Using the data that follows, give again word for word the lines between the one holding "consider the cost?" and the one holding "nuove, che puntano", inclusive. Omit the pictures.

__RECORDS TO PROCESS__:
- Opening Delimiter -
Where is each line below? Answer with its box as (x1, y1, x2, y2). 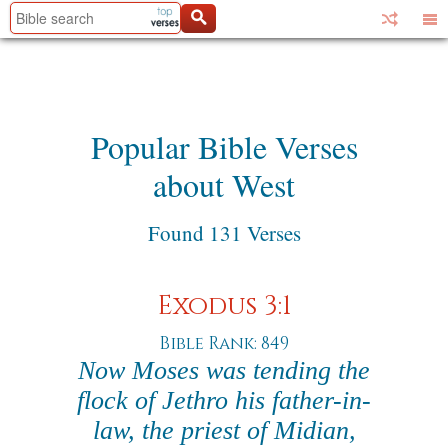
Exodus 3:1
- Closing Delimiter -
- Opening Delimiter -
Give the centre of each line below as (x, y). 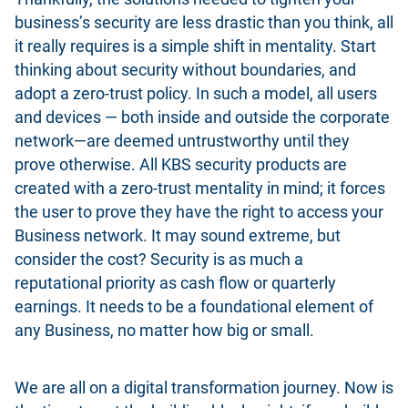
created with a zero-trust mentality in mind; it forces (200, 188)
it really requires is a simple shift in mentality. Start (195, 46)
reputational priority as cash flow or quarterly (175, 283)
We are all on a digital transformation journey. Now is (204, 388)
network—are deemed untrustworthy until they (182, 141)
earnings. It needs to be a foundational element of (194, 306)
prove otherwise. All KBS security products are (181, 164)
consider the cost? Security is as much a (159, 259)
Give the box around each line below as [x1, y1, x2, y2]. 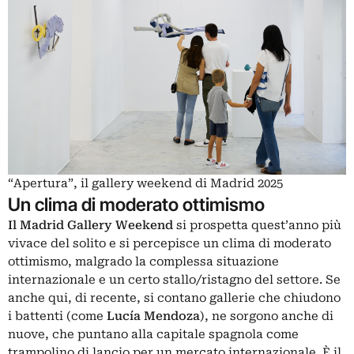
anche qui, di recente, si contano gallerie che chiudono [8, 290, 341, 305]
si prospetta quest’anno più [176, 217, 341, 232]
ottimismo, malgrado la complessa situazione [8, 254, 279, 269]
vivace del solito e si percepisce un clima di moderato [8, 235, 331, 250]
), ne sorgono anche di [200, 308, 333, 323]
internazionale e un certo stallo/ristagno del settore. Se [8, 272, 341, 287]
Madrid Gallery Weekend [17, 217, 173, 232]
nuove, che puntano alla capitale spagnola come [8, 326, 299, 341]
- Closing Delimiter -
- Opening Delimiter -
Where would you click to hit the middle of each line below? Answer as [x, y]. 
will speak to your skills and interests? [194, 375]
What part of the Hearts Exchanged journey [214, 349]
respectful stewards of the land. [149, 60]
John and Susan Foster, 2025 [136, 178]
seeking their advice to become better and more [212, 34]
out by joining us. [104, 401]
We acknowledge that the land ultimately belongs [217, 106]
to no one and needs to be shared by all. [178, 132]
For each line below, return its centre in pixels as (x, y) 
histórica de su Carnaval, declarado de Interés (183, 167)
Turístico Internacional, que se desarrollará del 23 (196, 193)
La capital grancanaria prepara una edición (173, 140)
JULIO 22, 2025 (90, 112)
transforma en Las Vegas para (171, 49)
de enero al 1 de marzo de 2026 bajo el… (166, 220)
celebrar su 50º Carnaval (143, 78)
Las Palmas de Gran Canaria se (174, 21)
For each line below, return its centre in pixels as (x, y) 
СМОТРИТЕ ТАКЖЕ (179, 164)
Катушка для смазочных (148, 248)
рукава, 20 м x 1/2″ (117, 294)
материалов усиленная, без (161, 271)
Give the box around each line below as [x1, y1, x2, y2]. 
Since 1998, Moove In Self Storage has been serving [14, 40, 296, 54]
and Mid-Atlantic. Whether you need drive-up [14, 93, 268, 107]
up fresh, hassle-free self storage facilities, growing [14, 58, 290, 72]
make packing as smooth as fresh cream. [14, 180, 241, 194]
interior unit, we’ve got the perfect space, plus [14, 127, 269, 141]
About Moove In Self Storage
- Closing Delimiter -
__SOLUTION FOR THIS PROBLEM__:
consider the cost? Security is as much a (159, 259)
Give the box around each line below as [x1, y1, x2, y2]. 
anche qui, di recente, si contano gallerie che chiudono [8, 290, 341, 305]
si prospetta quest’anno più [176, 217, 341, 232]
ottimismo, malgrado la complessa situazione [8, 254, 279, 269]
vivace del solito e si percepisce un clima di moderato [8, 235, 331, 250]
), ne sorgono anche di [200, 308, 333, 323]
internazionale e un certo stallo/ristagno del settore. Se [8, 272, 341, 287]
Madrid Gallery Weekend [17, 217, 173, 232]
nuove, che puntano alla capitale spagnola come [8, 326, 299, 341]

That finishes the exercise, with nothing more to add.